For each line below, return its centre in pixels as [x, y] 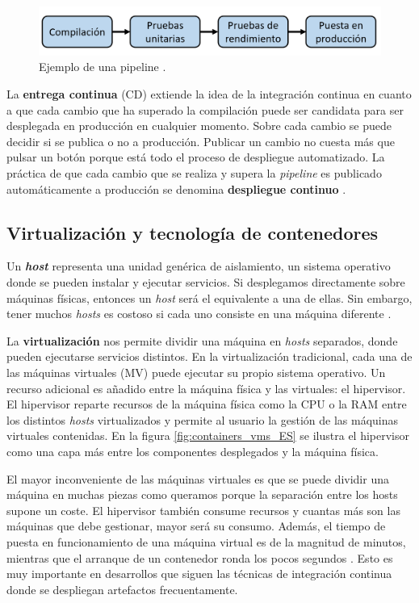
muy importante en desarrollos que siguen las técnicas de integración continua [199, 574]
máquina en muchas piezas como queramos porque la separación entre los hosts [202, 494]
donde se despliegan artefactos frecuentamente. [122, 589]
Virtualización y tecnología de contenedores [193, 232]
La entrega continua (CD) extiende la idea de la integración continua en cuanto [209, 94]
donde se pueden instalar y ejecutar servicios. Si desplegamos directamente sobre [206, 282]
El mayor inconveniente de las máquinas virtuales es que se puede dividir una [198, 478]
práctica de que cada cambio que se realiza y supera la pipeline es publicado [194, 173]

========================

Start at the line with "Virtualización y tecnología" and stop at the end of the records. Write those lines out exactly and add nothing.

Virtualización y tecnología de contenedores [193, 232]
La entrega continua (CD) extiende la idea de la integración continua en cuanto [209, 94]
donde se pueden instalar y ejecutar servicios. Si desplegamos directamente sobre [206, 282]
El mayor inconveniente de las máquinas virtuales es que se puede dividir una [198, 478]
práctica de que cada cambio que se realiza y supera la pipeline es publicado [194, 173]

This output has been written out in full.